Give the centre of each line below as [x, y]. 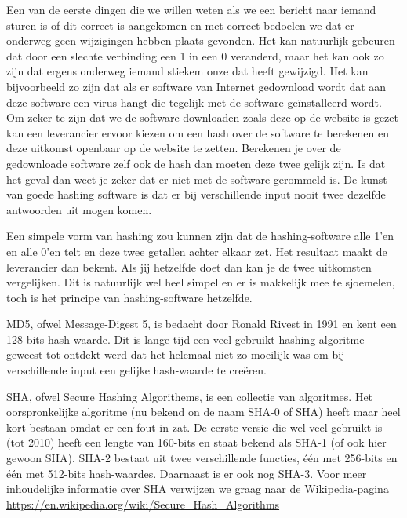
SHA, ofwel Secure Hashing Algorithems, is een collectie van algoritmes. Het [190, 396]
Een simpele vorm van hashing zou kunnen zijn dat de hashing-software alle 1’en [200, 236]
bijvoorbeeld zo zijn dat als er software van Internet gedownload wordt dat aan [196, 86]
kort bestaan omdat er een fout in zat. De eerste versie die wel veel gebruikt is [194, 427]
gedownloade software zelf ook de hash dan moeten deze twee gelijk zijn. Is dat [196, 163]
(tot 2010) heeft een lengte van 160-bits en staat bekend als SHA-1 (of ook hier [196, 442]
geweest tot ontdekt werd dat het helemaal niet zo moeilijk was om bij [176, 354]
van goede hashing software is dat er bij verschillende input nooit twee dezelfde [196, 194]
______________________________
Work item:
Above are some lines. Repeat exactly, and only, those from the line that has "kort bestaan omdat" through the line that has "gedownloade software zelf".

Your response:
kort bestaan omdat er een fout in zat. De eerste versie die wel veel gebruikt is [194, 427]
gedownloade software zelf ook de hash dan moeten deze twee gelijk zijn. Is dat [196, 163]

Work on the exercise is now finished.